*TASK STATEMENT*. Each line that includes "export" must be copied from the records.

━━━ EXERCISE DATA

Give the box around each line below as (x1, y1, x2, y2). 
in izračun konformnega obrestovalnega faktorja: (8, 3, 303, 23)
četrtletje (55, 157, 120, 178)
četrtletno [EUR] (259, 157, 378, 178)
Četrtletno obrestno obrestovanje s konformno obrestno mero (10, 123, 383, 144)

━━━━━━
━━━ EXERCISE DATA

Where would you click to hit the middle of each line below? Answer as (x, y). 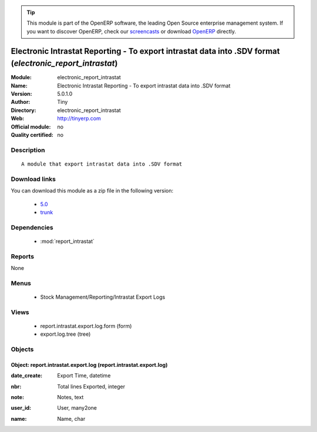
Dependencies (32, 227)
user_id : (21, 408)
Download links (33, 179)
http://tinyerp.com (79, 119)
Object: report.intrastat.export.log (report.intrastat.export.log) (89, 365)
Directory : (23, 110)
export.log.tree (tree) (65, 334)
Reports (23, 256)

━━━━━━

*ANSWER BOX*.
Object: report.intrastat.export.log (report.intrastat.export.log) (89, 365)
export.log.tree (tree) (65, 334)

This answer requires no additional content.